The task of providing a surge arrester (1) which has a shorter response time is achieved in that the surge arrester (1) has a second ignition aid (10) for exciting the ignition of the spark gap (8), the first ignition aid (9) is arranged on the first end face (6) of the arc burner duct (3) and the second ignition aid (10) is arranged on the second end face (7) of the arc burner duct (3).

Description

The invention relates to a surge arrester for a surge protection device, with a housing, with an arc combustion channel formed in the housing, with a first electrode and with a second electrode, the electrodes being arranged in each case on an end face of the arc combustion channel and wherein between the first electrode and the A spark gap is formed in the second electrode, so that an arc arises between the two electrodes when the spark gap is ignited, and with a first ignition aid to excite the ignition of the spark gap.

Surge arresters in question with spark gaps are known in a large number from the prior art and are used to protect circuits, or devices and lines, from overvoltages. If overvoltages occur that are above the tolerance limit of the respective nominal voltage, the affected devices and cables must be short-circuited with the potential equalization in the shortest possible time.

An essential part of the surge arrester in question is at least one spark gap, which responds to a certain overvoltage, the so-called response voltage. If the spark gap ignites, an arc arises between the two electrodes of the surge arrester, via which the surge current is dissipated. This prevents overvoltages occurring in the circuit protected by the surge arrester which are greater than the response voltage of the spark gap.

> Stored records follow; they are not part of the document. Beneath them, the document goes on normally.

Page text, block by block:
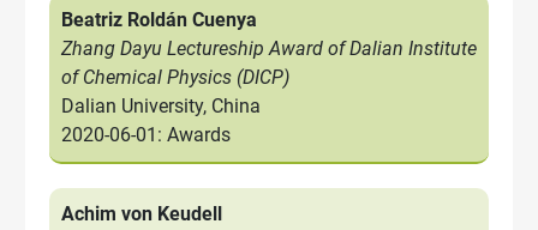
Beatriz Roldán Cuenya
Zhang Dayu Lectureship Award of Dalian Institute
of Chemical Physics (DICP)
Dalian University, China
2020-06-01: Awards
Achim von Keudell
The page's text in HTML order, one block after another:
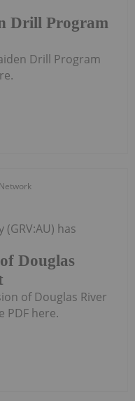
Drill Program
Drill Program
Douglas
(GRV:AU) has
of Douglas River
PDF here.

Surge arresters with a spark gap have the advantage of a high surge current carrying capacity, but also the disadvantage of a relatively high and not particularly constant response voltage. For this reason, different types of ignition aids have long been used to ignite spark gaps, with the aid of which the response voltage of the spark gap or the surge arrester is reduced. With the help of the ignition aids, the air in the arc combustion chamber or the gas located in the arc combustion chamber is ionized, so that if the ionization is sufficient, the spark gap is ignited and the arc is thus formed.

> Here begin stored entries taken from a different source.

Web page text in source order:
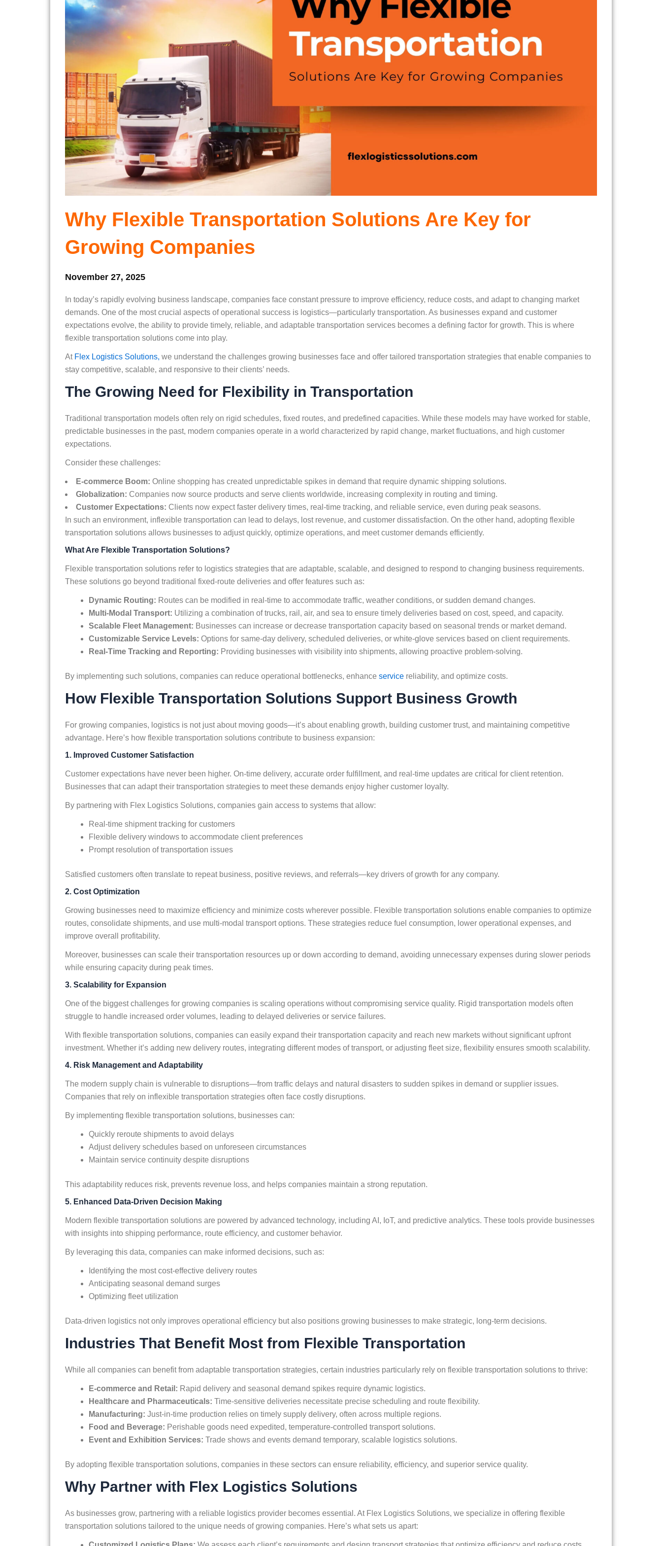
Why Flexible Transportation Solutions Are Key for
Growing Companies
November 27, 2025
In today’s rapidly evolving business landscape, companies face constant pressure to improve efficiency, reduce costs, and adapt to changing market
demands. One of the most crucial aspects of operational success is logistics—particularly transportation. As businesses expand and customer
expectations evolve, the ability to provide timely, reliable, and adaptable transportation services becomes a defining factor for growth. This is where
flexible transportation solutions come into play.
At Flex Logistics Solutions, we understand the challenges growing businesses face and offer tailored transportation strategies that enable companies to
stay competitive, scalable, and responsive to their clients’ needs.
The Growing Need for Flexibility in Transportation
Traditional transportation models often rely on rigid schedules, fixed routes, and predefined capacities. While these models may have worked for stable,
predictable businesses in the past, modern companies operate in a world characterized by rapid change, market fluctuations, and high customer
expectations.
Consider these challenges:
E-commerce Boom: Online shopping has created unpredictable spikes in demand that require dynamic shipping solutions.
Globalization: Companies now source products and serve clients worldwide, increasing complexity in routing and timing.
Customer Expectations: Clients now expect faster delivery times, real-time tracking, and reliable service, even during peak seasons.
In such an environment, inflexible transportation can lead to delays, lost revenue, and customer dissatisfaction. On the other hand, adopting flexible
transportation solutions allows businesses to adjust quickly, optimize operations, and meet customer demands efficiently.
What Are Flexible Transportation Solutions?
Flexible transportation solutions refer to logistics strategies that are adaptable, scalable, and designed to respond to changing business requirements.
These solutions go beyond traditional fixed-route deliveries and offer features such as:
Dynamic Routing: Routes can be modified in real-time to accommodate traffic, weather conditions, or sudden demand changes.
Multi-Modal Transport: Utilizing a combination of trucks, rail, air, and sea to ensure timely deliveries based on cost, speed, and capacity.
Scalable Fleet Management: Businesses can increase or decrease transportation capacity based on seasonal trends or market demand.
Customizable Service Levels: Options for same-day delivery, scheduled deliveries, or white-glove services based on client requirements.
Real-Time Tracking and Reporting: Providing businesses with visibility into shipments, allowing proactive problem-solving.
By implementing such solutions, companies can reduce operational bottlenecks, enhance service reliability, and optimize costs.
How Flexible Transportation Solutions Support Business Growth
For growing companies, logistics is not just about moving goods—it’s about enabling growth, building customer trust, and maintaining competitive
advantage. Here’s how flexible transportation solutions contribute to business expansion:
1. Improved Customer Satisfaction
Customer expectations have never been higher. On-time delivery, accurate order fulfillment, and real-time updates are critical for client retention.
Businesses that can adapt their transportation strategies to meet these demands enjoy higher customer loyalty.
By partnering with Flex Logistics Solutions, companies gain access to systems that allow:
Real-time shipment tracking for customers
Flexible delivery windows to accommodate client preferences
Prompt resolution of transportation issues
Satisfied customers often translate to repeat business, positive reviews, and referrals—key drivers of growth for any company.
2. Cost Optimization
Growing businesses need to maximize efficiency and minimize costs wherever possible. Flexible transportation solutions enable companies to optimize
routes, consolidate shipments, and use multi-modal transport options. These strategies reduce fuel consumption, lower operational expenses, and
improve overall profitability.
Moreover, businesses can scale their transportation resources up or down according to demand, avoiding unnecessary expenses during slower periods
while ensuring capacity during peak times.
3. Scalability for Expansion
One of the biggest challenges for growing companies is scaling operations without compromising service quality. Rigid transportation models often
struggle to handle increased order volumes, leading to delayed deliveries or service failures.
With flexible transportation solutions, companies can easily expand their transportation capacity and reach new markets without significant upfront
investment. Whether it’s adding new delivery routes, integrating different modes of transport, or adjusting fleet size, flexibility ensures smooth scalability.
4. Risk Management and Adaptability
The modern supply chain is vulnerable to disruptions—from traffic delays and natural disasters to sudden spikes in demand or supplier issues.
Companies that rely on inflexible transportation strategies often face costly disruptions.
By implementing flexible transportation solutions, businesses can:
Quickly reroute shipments to avoid delays
Adjust delivery schedules based on unforeseen circumstances
Maintain service continuity despite disruptions
This adaptability reduces risk, prevents revenue loss, and helps companies maintain a strong reputation.
5. Enhanced Data-Driven Decision Making
Modern flexible transportation solutions are powered by advanced technology, including AI, IoT, and predictive analytics. These tools provide businesses
with insights into shipping performance, route efficiency, and customer behavior.
By leveraging this data, companies can make informed decisions, such as:
Identifying the most cost-effective delivery routes
Anticipating seasonal demand surges
Optimizing fleet utilization
Data-driven logistics not only improves operational efficiency but also positions growing businesses to make strategic, long-term decisions.
Industries That Benefit Most from Flexible Transportation
While all companies can benefit from adaptable transportation strategies, certain industries particularly rely on flexible transportation solutions to thrive:
E-commerce and Retail: Rapid delivery and seasonal demand spikes require dynamic logistics.
Healthcare and Pharmaceuticals: Time-sensitive deliveries necessitate precise scheduling and route flexibility.
Manufacturing: Just-in-time production relies on timely supply delivery, often across multiple regions.
Food and Beverage: Perishable goods need expedited, temperature-controlled transport solutions.
Event and Exhibition Services: Trade shows and events demand temporary, scalable logistics solutions.
By adopting flexible transportation solutions, companies in these sectors can ensure reliability, efficiency, and superior service quality.
Why Partner with Flex Logistics Solutions
As businesses grow, partnering with a reliable logistics provider becomes essential. At Flex Logistics Solutions, we specialize in offering flexible
transportation solutions tailored to the unique needs of growing companies. Here’s what sets us apart:

A surge arrester of the type in question is, for example, of the generic type DE 103 38 835 A1 known. The surge arrester has two opposing electrodes and an ignition aid consisting of an ignition element and an ignition electrode. The ignition element and the ignition electrode are arranged in the vicinity of one of the two electrodes. When the overvoltage occurs, an initial arc is initially formed between the ignition electrode and the nearby electrode, by which the air in the arc combustion chamber is ionized. If there is sufficient ionization, the spark gap ignites between the two electrodes and the arc is formed.

From the DE 10 2013 225 835 A1 A surge arrester with a series spark gap is known, a first spark gap being realized between a first electrode and a second electrode and a second spark gap being realized between a third electrode and a fourth electrode. Each of the two spark gaps has an ignition aid for exciting the ignition of the respective spark gap in the form of an ignition electrode, the first ignition electrode being arranged in the vicinity of the first electrode and the second ignition aid in the vicinity of the fourth electrode.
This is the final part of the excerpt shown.